Content starts

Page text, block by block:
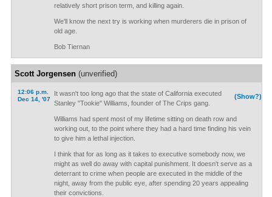
relatively short prison term, and killing again.
We'll know the next try is working when murderers die in prison of
old age.
Bob Tiernan
Scott Jorgensen(unverified)
12:06 p.m.
Dec 14, '07
(Show?)
It wasn't too long ago that the state of California executed
Stanley "Tookie" Williams, founder of The Crips gang.
Williams had spent most of my lifetime sitting on death row and
working out, to the point where they had a hard time finding his vein
to give him a lethal injection.
I think that for as long as it takes to executive somebody now, we
might as well do away with capital punishment. It doesn't serve as a
deterrant to crime when people are executed in the middle of the
night, away from the public eye, after spending 20 years appealing
their convictions.
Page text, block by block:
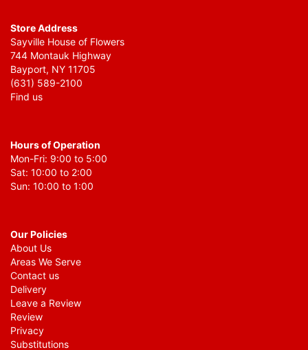
Store Address
Sayville House of Flowers
744 Montauk Highway
Bayport, NY 11705
(631) 589-2100
Find us
Hours of Operation
Mon-Fri: 9:00 to 5:00
Sat: 10:00 to 2:00
Sun: 10:00 to 1:00
Our Policies
About Us
Areas We Serve
Contact us
Delivery
Leave a Review
Review
Privacy
Substitutions
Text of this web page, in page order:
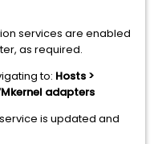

Content ends

Work out how many lines of the entries contain the word "prison", and answer with that number alone.

_TASK ANSWER_
2